Report each line from the records where the string "still" turns up.

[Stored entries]
------------------------------------------------------------
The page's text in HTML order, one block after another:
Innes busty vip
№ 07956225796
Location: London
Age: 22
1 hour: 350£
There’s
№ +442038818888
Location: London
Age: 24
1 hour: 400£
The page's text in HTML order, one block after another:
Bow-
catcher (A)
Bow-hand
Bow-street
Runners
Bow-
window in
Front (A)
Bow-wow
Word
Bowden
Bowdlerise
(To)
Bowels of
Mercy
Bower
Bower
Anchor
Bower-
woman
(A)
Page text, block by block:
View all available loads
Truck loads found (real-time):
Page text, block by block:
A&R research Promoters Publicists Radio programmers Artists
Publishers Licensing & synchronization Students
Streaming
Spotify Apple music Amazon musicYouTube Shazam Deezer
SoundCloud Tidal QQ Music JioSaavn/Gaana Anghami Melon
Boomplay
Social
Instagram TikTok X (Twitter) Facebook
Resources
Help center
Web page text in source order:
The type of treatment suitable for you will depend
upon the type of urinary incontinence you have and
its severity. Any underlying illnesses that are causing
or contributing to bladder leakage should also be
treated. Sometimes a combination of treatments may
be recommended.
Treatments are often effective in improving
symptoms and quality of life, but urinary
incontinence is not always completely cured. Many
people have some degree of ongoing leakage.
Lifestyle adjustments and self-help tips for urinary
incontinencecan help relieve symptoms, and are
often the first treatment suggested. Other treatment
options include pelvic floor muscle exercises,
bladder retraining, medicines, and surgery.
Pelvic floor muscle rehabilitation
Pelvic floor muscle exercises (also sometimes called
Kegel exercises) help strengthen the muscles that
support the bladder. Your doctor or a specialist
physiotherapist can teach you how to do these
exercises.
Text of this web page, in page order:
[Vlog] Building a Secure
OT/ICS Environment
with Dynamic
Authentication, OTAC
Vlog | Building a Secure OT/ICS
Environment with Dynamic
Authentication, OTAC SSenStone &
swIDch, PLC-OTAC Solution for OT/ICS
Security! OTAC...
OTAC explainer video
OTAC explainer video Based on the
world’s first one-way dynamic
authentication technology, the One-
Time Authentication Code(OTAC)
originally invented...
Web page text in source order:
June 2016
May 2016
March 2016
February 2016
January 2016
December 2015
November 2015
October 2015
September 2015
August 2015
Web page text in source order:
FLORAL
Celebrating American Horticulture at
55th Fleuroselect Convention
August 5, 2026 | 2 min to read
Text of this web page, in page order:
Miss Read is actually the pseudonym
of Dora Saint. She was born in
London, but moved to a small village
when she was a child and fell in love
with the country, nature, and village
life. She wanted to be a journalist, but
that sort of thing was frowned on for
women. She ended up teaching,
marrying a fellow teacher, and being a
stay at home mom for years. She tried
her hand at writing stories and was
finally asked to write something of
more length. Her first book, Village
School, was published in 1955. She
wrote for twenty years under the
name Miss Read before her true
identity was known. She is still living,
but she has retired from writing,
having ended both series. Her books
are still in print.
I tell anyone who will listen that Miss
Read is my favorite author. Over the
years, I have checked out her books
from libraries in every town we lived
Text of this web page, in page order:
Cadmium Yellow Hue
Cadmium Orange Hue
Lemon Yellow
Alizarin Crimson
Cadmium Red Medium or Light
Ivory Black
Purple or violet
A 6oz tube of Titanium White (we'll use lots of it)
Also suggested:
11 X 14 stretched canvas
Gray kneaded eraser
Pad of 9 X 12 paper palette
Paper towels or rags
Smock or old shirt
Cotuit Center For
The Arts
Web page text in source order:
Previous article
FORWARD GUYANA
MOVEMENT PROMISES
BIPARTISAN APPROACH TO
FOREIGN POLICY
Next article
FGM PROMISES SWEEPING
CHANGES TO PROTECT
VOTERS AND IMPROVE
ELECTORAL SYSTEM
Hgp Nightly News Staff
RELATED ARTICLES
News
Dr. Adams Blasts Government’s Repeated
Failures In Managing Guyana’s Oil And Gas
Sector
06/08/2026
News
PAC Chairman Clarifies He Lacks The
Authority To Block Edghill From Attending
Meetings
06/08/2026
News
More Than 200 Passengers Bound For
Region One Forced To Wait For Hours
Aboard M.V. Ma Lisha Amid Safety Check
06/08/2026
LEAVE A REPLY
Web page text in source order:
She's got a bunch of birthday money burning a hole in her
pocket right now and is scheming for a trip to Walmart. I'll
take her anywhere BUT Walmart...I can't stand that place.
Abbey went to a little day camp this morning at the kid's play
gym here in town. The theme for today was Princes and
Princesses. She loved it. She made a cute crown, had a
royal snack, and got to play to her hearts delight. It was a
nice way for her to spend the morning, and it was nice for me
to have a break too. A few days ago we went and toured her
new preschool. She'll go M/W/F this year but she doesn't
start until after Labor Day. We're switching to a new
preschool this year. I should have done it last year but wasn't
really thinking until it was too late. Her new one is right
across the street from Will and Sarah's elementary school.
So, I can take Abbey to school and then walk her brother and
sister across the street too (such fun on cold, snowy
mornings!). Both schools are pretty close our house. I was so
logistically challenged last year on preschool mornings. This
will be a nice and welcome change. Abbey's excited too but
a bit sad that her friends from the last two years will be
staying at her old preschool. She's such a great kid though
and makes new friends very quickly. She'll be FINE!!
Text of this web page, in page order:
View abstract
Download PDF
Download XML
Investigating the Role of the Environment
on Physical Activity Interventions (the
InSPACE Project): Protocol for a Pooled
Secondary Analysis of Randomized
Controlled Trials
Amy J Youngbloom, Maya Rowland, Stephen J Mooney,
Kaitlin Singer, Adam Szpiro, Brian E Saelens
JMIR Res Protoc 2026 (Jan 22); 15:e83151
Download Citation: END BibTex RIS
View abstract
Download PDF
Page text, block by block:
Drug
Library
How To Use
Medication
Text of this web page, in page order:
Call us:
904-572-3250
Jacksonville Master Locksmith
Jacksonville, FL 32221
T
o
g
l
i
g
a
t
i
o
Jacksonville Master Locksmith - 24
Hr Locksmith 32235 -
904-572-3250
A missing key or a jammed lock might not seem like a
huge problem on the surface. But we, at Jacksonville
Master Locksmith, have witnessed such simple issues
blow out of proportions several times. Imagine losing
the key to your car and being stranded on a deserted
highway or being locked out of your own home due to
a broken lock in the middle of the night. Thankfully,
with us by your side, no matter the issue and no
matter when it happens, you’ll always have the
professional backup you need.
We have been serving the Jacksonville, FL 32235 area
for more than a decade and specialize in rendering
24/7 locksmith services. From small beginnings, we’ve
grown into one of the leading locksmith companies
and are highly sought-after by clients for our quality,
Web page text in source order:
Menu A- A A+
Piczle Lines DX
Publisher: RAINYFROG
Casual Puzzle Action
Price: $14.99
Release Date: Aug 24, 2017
------------------------------------------------------------
Response below >>
identity was known. She is still living,
are still in print.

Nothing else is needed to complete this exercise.